The AAG refused to pay an ad-hoc amount of 2,000 rupees (US$24), as called for by the unions, for each of the 82,000 retired employees whose DA has been pending for eight years. Confronted with resistance from workers, J Ravindran said the state would sort out the issues between the State Transport Corporation (STC) and the employees.

The state transport workers have been raising these demands since 2017. Successive state governments turned a blind eye towards these burning issues of workers, which has produced ever greater hardship for retirees.

There are around 20,000 vacancies in the transport corporation because successive state governments have failed to fill vacancies caused by death and retirement. Nevertheless, in line with the increasing turn of the entire Indian ruling elite, STC has been resorting to outsourcing and contract workers.

The transport workers have told the media that the state government is forcing them to operate the buses in the morning despite their duties being scheduled for the afternoon. Additionally, more temporary workers were trained for only a couple of days to operate the buses and issue travel tickets.

During the 2021 state election campaign, the DMK made several electoral promises in relation to longstanding issues confronting state transport workers. Since coming to power, however, the DMK government has reneged on its promises to state transport workers, just as it has to other sections of workers.

After the DMK came to power in 2021, workers from various public sectors, such as child care, state electricity, sanitation and teaching, have conducted strikes and protests as the government dropped its electoral promises. It is expected that more sections of workers will come forward this year.

It should be noted that the Stalinist CPM, to which the CITU is affiliated, and the CPI, which is affiliated to AITUC, were electoral allies of the DMK. They still support the DMK as part of the opposition alliance at the national level, and they are working to provide a right-wing alternative government by exploiting the growing opposition to the Hindu supremacist and fascistic Bharatiya Janata Party (BJP)-led government in the upcoming general elections.

DMK Transport Minister S S Sivasankar has openly attacked the transport workers’ strike as “politically motivated,” and warned of action against strikers.
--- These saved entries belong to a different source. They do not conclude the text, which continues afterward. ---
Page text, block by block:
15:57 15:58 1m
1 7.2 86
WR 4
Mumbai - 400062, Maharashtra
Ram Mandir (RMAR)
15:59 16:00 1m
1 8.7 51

He lyingly claimed workers’ demands would be addressed “when the financial situation improves.” Tamil Nadu has the highest amount of outstanding debt among all states and union territories. The state’s outstanding debt stood, as per budget estimates for 2022-23, at 75,400 billion rupees. The DMK government, like its predecessor AIADMK at the state level and the BJP-led central government, plans to impose the full burden of this economic crisis on the backs of workers.
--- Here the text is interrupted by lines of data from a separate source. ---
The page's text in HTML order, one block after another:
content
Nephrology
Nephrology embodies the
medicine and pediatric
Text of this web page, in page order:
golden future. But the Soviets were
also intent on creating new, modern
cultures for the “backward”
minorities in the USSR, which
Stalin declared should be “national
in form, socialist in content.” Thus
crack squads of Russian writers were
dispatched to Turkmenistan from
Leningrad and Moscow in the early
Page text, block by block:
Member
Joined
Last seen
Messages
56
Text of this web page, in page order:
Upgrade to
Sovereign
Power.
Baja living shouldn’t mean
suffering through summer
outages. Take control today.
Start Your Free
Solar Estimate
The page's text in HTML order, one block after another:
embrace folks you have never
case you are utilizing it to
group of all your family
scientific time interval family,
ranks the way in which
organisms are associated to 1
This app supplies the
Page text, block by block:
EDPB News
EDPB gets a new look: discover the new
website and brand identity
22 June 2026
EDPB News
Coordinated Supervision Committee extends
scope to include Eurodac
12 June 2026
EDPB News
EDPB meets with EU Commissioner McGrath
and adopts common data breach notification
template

But workers are not responsible for the financial crisis of the state or state transport corporation and must not pay for it. Hence, workers must demand that they be paid what they are entitled to immediately.
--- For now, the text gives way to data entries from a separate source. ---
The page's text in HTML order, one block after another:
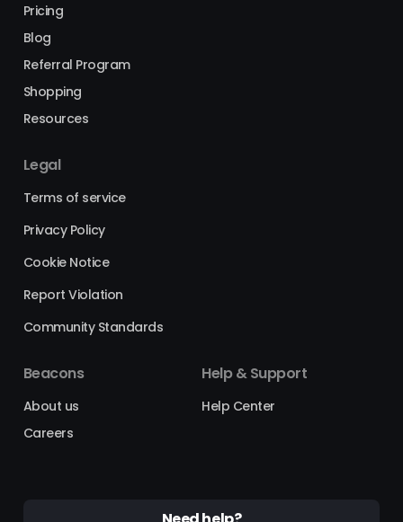
Pricing
Blog
Referral Program
Shopping
Resources
Legal
Terms of service
Privacy Policy
Cookie Notice
Report Violation
Community Standards
Beacons
About us
Careers
Help & Support
Help Center
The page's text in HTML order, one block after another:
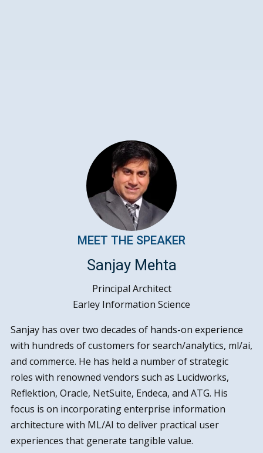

The treacherous role of union apparatuses flows from the reactionary politics of the political parties with which they are affiliated. The Stalinist CPM and CPI have functioned as the main props of Indian bourgeois rule for decades through their political subordination of the working class to the so-called progressive section of Indian bourgeoisie. For decades, they have been promoting Congress and regional bourgeois parties like DMK as “secular” alternatives to the Hindu supremacist BJP.

At the same time, the Stalinist parties have concealed the reactionary class character of the DMK and its anti-working-class record and program. They continue to promote the DMK as a “secular” and “progressive” ally and a “champion of social justice.”

The Indian working class needs to politically break from Stalinist parties and the union bureaucracies and mobilize itself as an politically independent force to rally the rural poor behind it, overthrow bourgeois rule and establish a workers and peasants government committed to socialist policies. This will be a part of broader struggle against war, social inequality and dictatorship and the fight for socialism in South Asia and internationally. What is crucially needed for building such an independent movement of the Indian working class is the building of a section of the International Committee of the Fourth International.